3. Manner of Exercise.
(a) The Optionee may exercise the vested portion of this Stock Option in accordance with the schedule set forth in Section 2(b) by written notice to the Committee of his or her election to purchase some or all of the Option Shares purchasable at the time of such notice. This notice shall specify the number of Option Shares to be purchased.

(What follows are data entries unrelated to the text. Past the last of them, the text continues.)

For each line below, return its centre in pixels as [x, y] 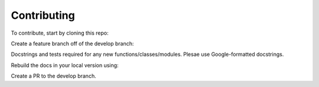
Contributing [43, 15]
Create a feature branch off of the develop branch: [72, 43]
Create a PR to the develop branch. [54, 76]
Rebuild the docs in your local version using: [65, 65]
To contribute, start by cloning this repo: [60, 33]
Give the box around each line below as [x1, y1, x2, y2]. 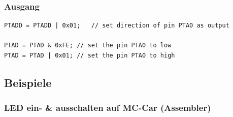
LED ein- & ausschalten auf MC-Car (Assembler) [4, 101, 211, 114]
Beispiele [4, 74, 52, 90]
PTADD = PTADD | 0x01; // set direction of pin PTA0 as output [4, 22, 229, 30]
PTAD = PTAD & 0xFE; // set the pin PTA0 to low [4, 42, 172, 49]
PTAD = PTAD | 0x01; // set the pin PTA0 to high [4, 52, 175, 59]
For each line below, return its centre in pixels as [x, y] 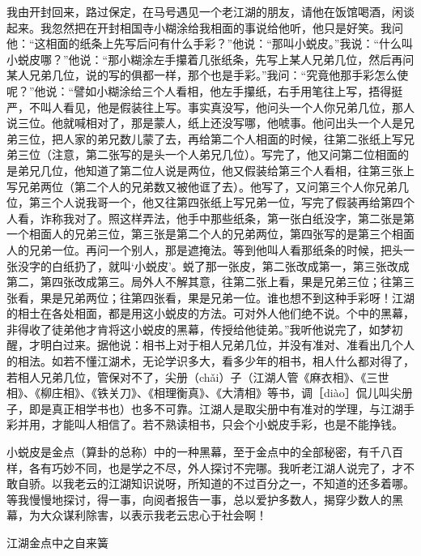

Payment of the purchase price for the Option Shares may be made by one or more of the following methods: (i) in cash, by certified or bank check or other instrument acceptable to the Committee; (ii) through the delivery (or attestation to the ownership) of shares of Stock that have been purchased by the Optionee on the open market or that are beneficially owned by the Optionee and are not then subject to any restrictions under any Company plan and that otherwise satisfy any holding periods as may be required by the Committee; (iii) by the Optionee delivering to the Company a properly executed exercise notice together with irrevocable instructions to a broker to promptly deliver to the Company cash or a check payable and acceptable to the Company to pay the option purchase price, provided that in the event the Optionee chooses to pay the option purchase price as so provided, the Optionee and the broker shall comply with such procedures and enter into such agreements of indemnity and other agreements as the Committee shall prescribe as a condition of such payment procedure; or (iv) by a net exercise arrangement pursuant to which the Company will reduce the number of shares of Stock issuable upon exercise by the largest whole number of shares with a Fair Market Value that does not exceed the aggregate exercise price; or (v) a combination of (i), (ii), (iii) and (iv) above. Payment instruments will be received subject to collection.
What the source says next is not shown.